◆ **Directions**
Gather from the material every line that contains the string "what".
◇ ◇ ◇ ◇ ◇
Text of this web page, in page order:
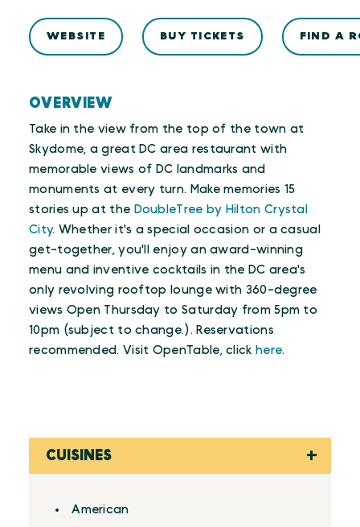
OVERVIEW
Take in the view from the top of the town at
Skydome, a great DC area restaurant with
memorable views of DC landmarks and
monuments at every turn. Make memories 15
stories up at the DoubleTree by Hilton Crystal
City. Whether it's a special occasion or a casual
get-together, you'll enjoy an award-winning
menu and inventive cocktails in the DC area's
only revolving rooftop lounge with 360-degree
views Open Thursday to Saturday from 5pm to
10pm (subject to change.). Reservations
recommended. Visit OpenTable, click here.
WEBSITE BUY TICKETS FIND A
CUISINES
Details
American
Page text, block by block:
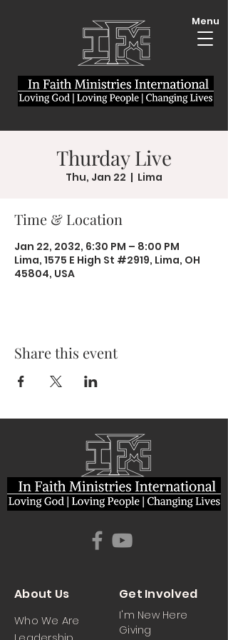
Menu
Thurday Live
Thu, Jan 22
  |
Lima
Time & Location
Jan 22, 2032, 6:30 PM – 8:00 PM
Lima, 1575 E High St #2919, Lima, OH
45804, USA
Share this event
About Us
Who We Are
Get Involved
I'm New Here
Giving
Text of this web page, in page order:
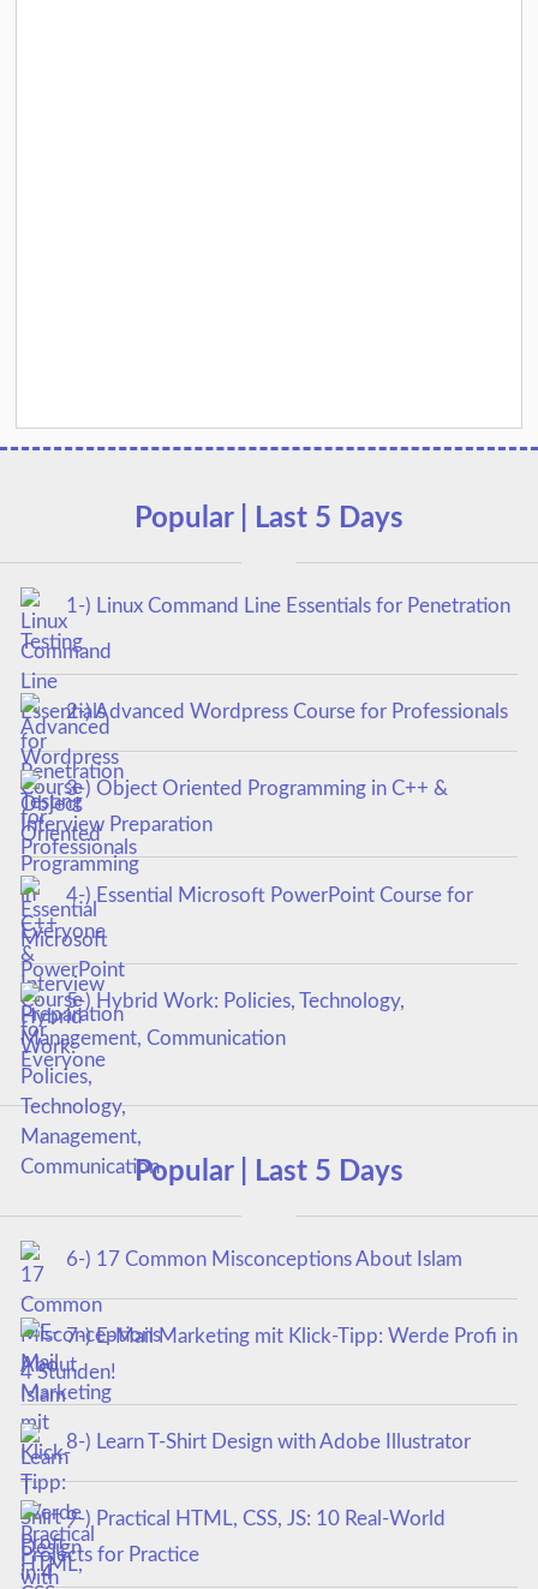
Popular | Last 5 Days
1-) Linux Command Line Essentials for Penetration
Testing
2-) Advanced Wordpress Course for Professionals
3-) Object Oriented Programming in C++ &
Interview Preparation
4-) Essential Microsoft PowerPoint Course for
Everyone
5-) Hybrid Work: Policies, Technology,
Management, Communication
Popular | Last 5 Days
6-) 17 Common Misconceptions About Islam
7-) E-Mail Marketing mit Klick-Tipp: Werde Profi in
4 Stunden!
8-) Learn T-Shirt Design with Adobe Illustrator
9-) Practical HTML, CSS, JS: 10 Real-World
Projects for Practice
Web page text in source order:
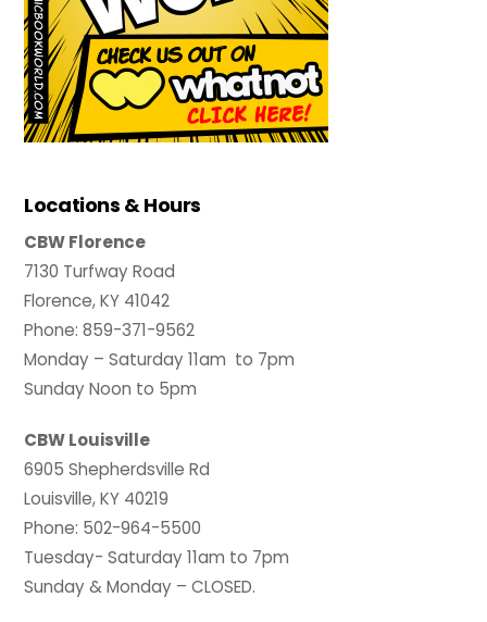
Locations & Hours
CBW Florence
7130 Turfway Road
Florence, KY 41042
Phone: 859-371-9562
Monday – Saturday 11am to 7pm
Sunday Noon to 5pm
CBW Louisville
6905 Shepherdsville Rd
Louisville, KY 40219
Phone: 502-964-5500
Tuesday- Saturday 11am to 7pm
Sunday & Monday – CLOSED.
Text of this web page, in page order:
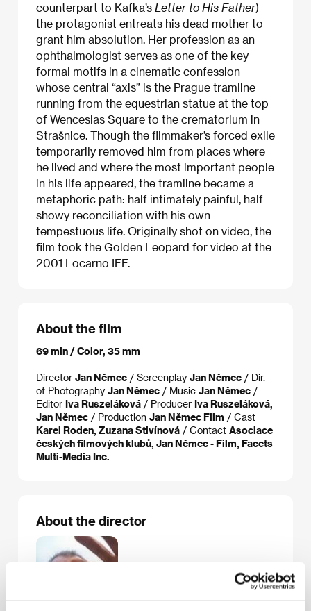
counterpart to Kafka’s Letter to His Father)
the protagonist entreats his dead mother to
grant him absolution. Her profession as an
ophthalmologist serves as one of the key
formal motifs in a cinematic confession
whose central “axis” is the Prague tramline
running from the equestrian statue at the top
of Wenceslas Square to the crematorium in
Strašnice. Though the filmmaker’s forced exile
temporarily removed him from places where
he lived and where the most important people
in his life appeared, the tramline became a
metaphoric path: half intimately painful, half
showy reconciliation with his own
tempestuous life. Originally shot on video, the
film took the Golden Leopard for video at the
2001 Locarno IFF.
About the film
69 min / Color, 35 mm
Director Jan Němec / Screenplay Jan Němec / Dir.
of Photography Jan Němec / Music Jan Němec /
Editor Iva Ruszeláková / Producer Iva Ruszeláková,
Jan Němec / Production Jan Němec Film / Cast
Karel Roden, Zuzana Stivínová / Contact Asociace
českých filmových klubů, Jan Němec - Film, Facets
Multi-Media Inc.
About the director
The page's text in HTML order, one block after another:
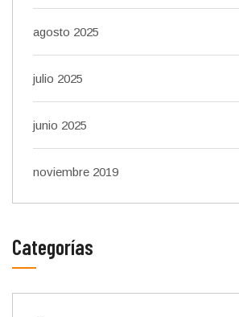
agosto 2025
julio 2025
junio 2025
noviembre 2019
Categorías
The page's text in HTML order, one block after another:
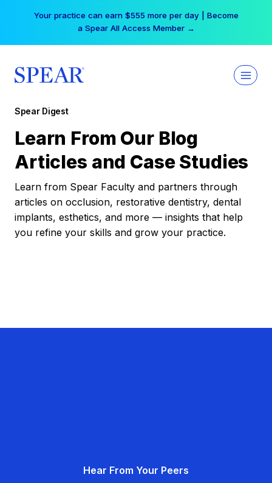
Your practice can earn $555 more per day | Become
a Spear All Access Member →
Spear Digest
Learn From Our Blog
Articles and Case Studies
Learn from Spear Faculty and partners through
articles on occlusion, restorative dentistry, dental
implants, esthetics, and more — insights that help
you refine your skills and grow your practice.
Hear From Your Peers
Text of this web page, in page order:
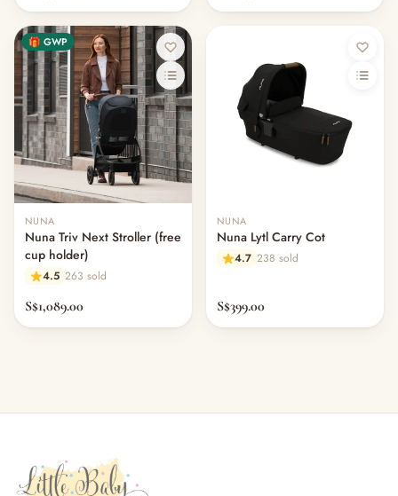
🎁 GWP
NUNA
Nuna Triv Next Stroller (free
cup holder)
4.5 263 sold
S$1,089.00
NUNA
Nuna Lytl Carry Cot
4.7 238 sold
S$399.00
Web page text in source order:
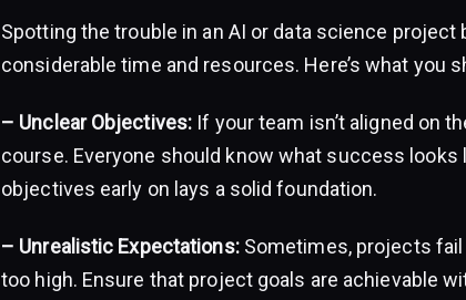
Spotting the trouble in an AI or data science project
considerable time and resources. Here’s what you
– Unclear Objectives: If your team isn’t aligned on
course. Everyone should know what success
objectives early on lays a solid foundation.
– Unrealistic Expectations:Sometimes, projects
too high. Ensure that project goals are achievable
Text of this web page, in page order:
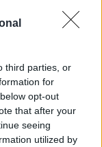
third parties, or
for
opt-out
that after your
seeing
utilized by
on his Cape
Mark Devlin
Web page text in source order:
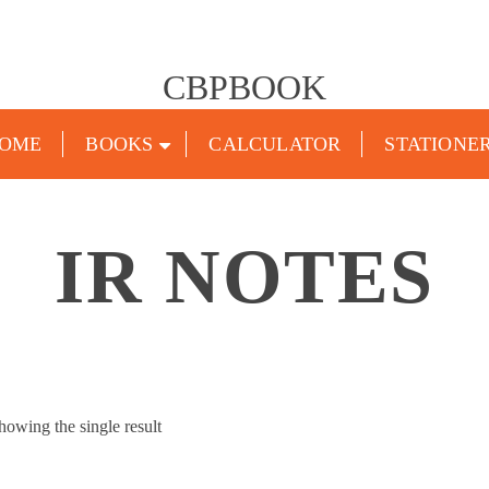
CBPBOOK
BOOKS CALCULATOR
IR NOTES
the single result
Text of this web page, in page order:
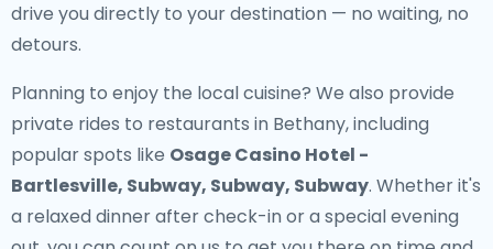
drive you directly to your destination — no waiting, no
detours.
Planning to enjoy the local cuisine? We also provide
private rides to restaurants in Bethany, including
popular spots like Osage Casino Hotel -
Bartlesville, Subway, Subway, Subway. Whether it's
a relaxed dinner after check-in or a special evening
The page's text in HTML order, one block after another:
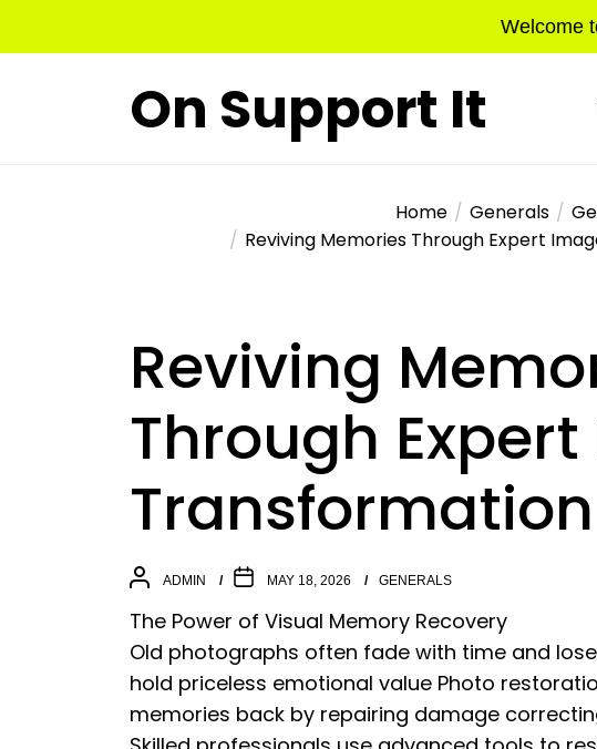
Welcome
On Support It
Home Generals
Reviving Memories Through Expert
Reviving
Through
ADMIN MAY 18, 2026 GENERALS
The Power of Visual Memory Recovery
Old photographs often fade with time and
hold priceless emotional value Photo
memories back by repairing damage
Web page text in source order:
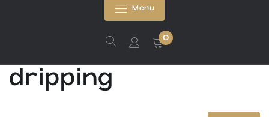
◇ ◇ ◇ ◇ ◇
◆ **Answer to the problem**
considerable time and resources. Here’s what you
course. Everyone should know what success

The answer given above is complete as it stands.